School of Chemistry, The University of Melbourne, Parkville, VIC, Australia.
Dalton Trans. 2014 Jan 21;43(3):1386-96. doi: 10.1039/c3dt52647j. Epub 2013 Nov 7.
The use of copper radioisotopes in cancer diagnosis and radionuclide therapy is possible using chelators that are capable of binding Cu(II) with sufficient stability in vivo to provide high tumour-to-background contrast. Here we report the design and synthesis of a new bifunctional chelator, 5-(8-methyl-3,6,10,13,16,19-hexaaza-bicyclo[6.6.6]icosan-1-ylamino)-5-oxopentanoic acid (MeCOSar), that forms copper complexes of exceptional stability by virtue of a cage amine (sarcophagine) ligand and a new conjugate referred to as SarTATE, obtained by the conjugation of MeCOSar to the tumour-targeting peptide Tyr(3)-octreotate. Radiolabeling of SarTATE with (64)Cu(II), a radioisotope suitable for positron emission tomography (PET), was fast (~20 min), easily performed at room temperature and consistently resulted in high radiochemical purity (>99%). In vitro and in vivo evaluation of (64)CuSarTATE demonstrated its high selectivity for tumour cells expressing somatostatin receptor 2 (sstr2). Biodistribution and PET imaging comparisons were made between (64)CuSarTATE and (64)Cu-labeled DOTA-Tyr(3)-octreotate ((64)CuDOTATATE). Both radiopharmaceuticals showed excellent uptake in sstr2-positive tumours at 2 h post-injection. While tumour uptake of (64)CuDOTATATE decreased significantly at 24 h, (64)CuSarTATE activity was retained, improving contrast at later time points. (64)CuSarTATE accumulated less than (64)CuDOTATATE in the non-target organs, liver and lungs. The uptake of (64)CuSarTATE in the kidneys was high at 2 h but showed significant clearance by 24 h. The new chemistry and pre-clinical evaluation presented here demonstrates that MeCOSar is a promising bifunctional chelator for Tyr(3)-octreotate that could be applied to a combined imaging and therapeutic regimen using a combination of (64)Cu- and (67)CuSarTATE complexes, owing to improved tumour-to-non-target organ ratios compared to (64)CuDOTATATE at longer time points.
铜放射性同位素在癌症诊断和放射性核素治疗中的应用是可能的,使用能够在体内与 Cu(II) 结合足够稳定的螯合剂,以提供高肿瘤与背景的对比度。

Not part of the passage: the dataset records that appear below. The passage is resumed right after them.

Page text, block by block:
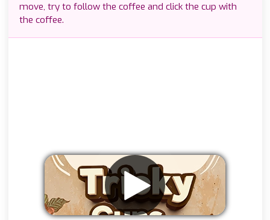
move, try to follow the coffee and click the cup with
the coffee.
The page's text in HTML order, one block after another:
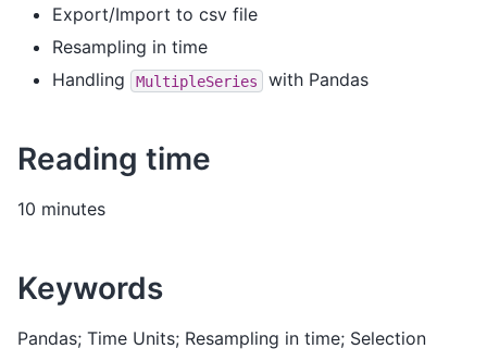
Export/Import to csv file
Resampling in time
Handling
MultipleSeries with Pandas
Reading time
10 minutes
Keywords
Pandas; Time Units; Resampling in time; Selection
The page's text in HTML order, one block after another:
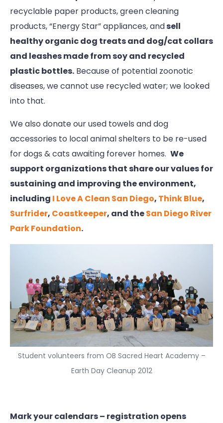
recyclable paper products, green cleaning
products, “Energy Star” appliances, andsell
healthy organic dog treats and dog/cat collars
and leashes made from soy and recycled
plastic bottles. Because of potential zoonotic
diseases, we cannot use recycled water; we looked
into that.
We also donate our used towels and dog
accessories to local animal shelters to be re-used
for dogs & cats awaiting forever homes. We
support organizations that share our values for
sustaining and improving the environment,
including I Love A Clean San Diego, Think Blue,
Surfrider, Coastkeeper, and theSan Diego River
Park Foundation.
Student volunteers from OB Sacred Heart Academy –
Earth Day Cleanup 2012
Mark your calendars – registration opens
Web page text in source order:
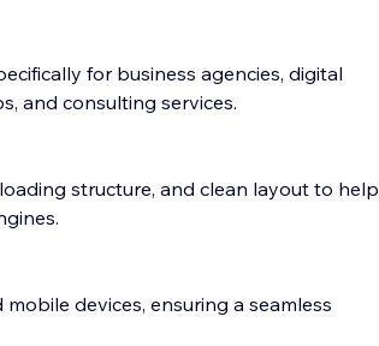
for business agencies, digital
and consulting services.
structure, and clean layout to help
devices, ensuring a seamless
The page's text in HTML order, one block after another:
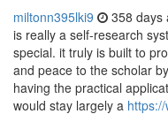
miltonn395lki9 358 days
is really a self-research
special. it truly is built to
and peace to the scholar
having the practical
would stay largely a
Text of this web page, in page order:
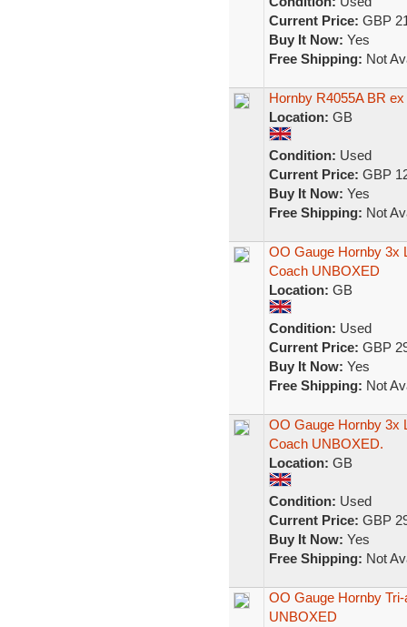
Current Price: GBP
Buy It Now: Yes
Free Shipping: Not
Hornby R4055A BR
Location: GB
Condition: Used
Current Price: GBP
Buy It Now: Yes
Free Shipping: Not
OO Gauge Hornby 3x
Coach UNBOXED
Location: GB
Condition: Used
Current Price: GBP
Buy It Now: Yes
Free Shipping: Not
OO Gauge Hornby 3x
Coach UNBOXED.
Location: GB
Condition: Used
Current Price: GBP
Buy It Now: Yes
Free Shipping: Not
OO Gauge Hornby
UNBOXED
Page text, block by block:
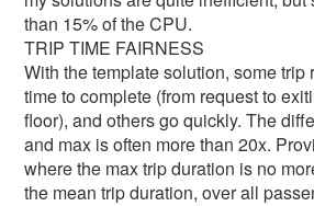
than 15% of the CPU.
TRIP TIME FAIRNESS
With the template solution, some trip
time to complete (from request to
floor), and others go quickly. The
and max is often more than 20x.
where the max trip duration is no
the mean trip duration, over all
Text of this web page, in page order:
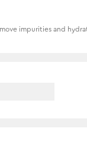
impurities and

在这里,我们报告了一种新的双功能螯合剂的设计和合成,5-(8-甲基-3,6,10,13,16,19-六氮杂双环[6.6.6]二十烷-1-基氨基)-5-氧戊酸(MeCOSar),通过笼状胺(sarcophagine)配体和一种新的共轭物 SarTATE 的结合,形成铜配合物的稳定性异常,SarTATE 是通过 MeCOSar 与肿瘤靶向肽 Tyr(3)-奥曲肽的结合得到的。放射性同位素(64)Cu(II)的放射性标记,一种适合正电子发射断层扫描(PET)的放射性同位素,速度很快(约 20 分钟),在室温下很容易进行,并且始终产生高放射化学纯度(>99%)。(64)CuSarTATE 的体外和体内评价表明,它对表达生长抑素受体 2(sstr2)的肿瘤细胞具有高选择性。在(64)CuSarTATE 和(64)Cu 标记的 DOTA-Tyr(3)-奥曲肽((64)CuDOTATATE)之间进行了生物分布和 PET 成像比较。两种放射性药物在注射后 2 小时均在 sstr2 阳性肿瘤中显示出优异的摄取。虽然(64)CuDOTATATE 在 24 小时时肿瘤摄取显著减少,但(64)CuSarTATE 的活性得以保留,在后期时间点提高了对比度。(64)CuSarTATE 在非靶器官,肝脏和肺部中的积累低于(64)CuDOTATATE。(64)CuSarTATE 在肾脏中的摄取在 2 小时时很高,但在 24 小时时已显著清除。这里呈现的新化学和临床前评价表明,MeCOSar 是一种有前途的 Tyr(3)-奥曲肽双功能螯合剂,由于与(64)CuDOTATATE 相比,在更长的时间点,(64)Cu-和(67)CuSarTATE 配合物的组合在肿瘤与非靶器官比值方面的改善,可应用于联合成像和治疗方案。